» **Aim of the exercise**:
Your output must consist of the records printed verbatim, with the pictures excluded.

» **Supplied records**:

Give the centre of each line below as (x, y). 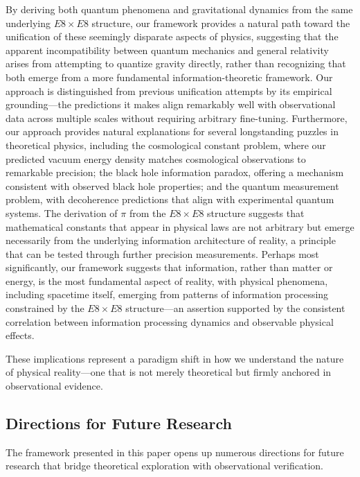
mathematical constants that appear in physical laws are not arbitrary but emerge (180, 226)
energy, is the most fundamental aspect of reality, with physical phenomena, (167, 280)
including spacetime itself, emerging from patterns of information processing (167, 294)
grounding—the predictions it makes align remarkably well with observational (171, 104)
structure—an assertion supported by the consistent (235, 308)
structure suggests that (256, 213)
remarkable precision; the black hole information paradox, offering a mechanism (175, 172)
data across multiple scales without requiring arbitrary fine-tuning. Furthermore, (177, 118)

» **Task result**:
Give the centre of each line below as (x, y). 
mathematical constants that appear in physical laws are not arbitrary but emerge (180, 226)
energy, is the most fundamental aspect of reality, with physical phenomena, (167, 280)
including spacetime itself, emerging from patterns of information processing (167, 294)
grounding—the predictions it makes align remarkably well with observational (171, 104)
structure—an assertion supported by the consistent (235, 308)
structure suggests that (256, 213)
remarkable precision; the black hole information paradox, offering a mechanism (175, 172)
data across multiple scales without requiring arbitrary fine-tuning. Furthermore, (177, 118)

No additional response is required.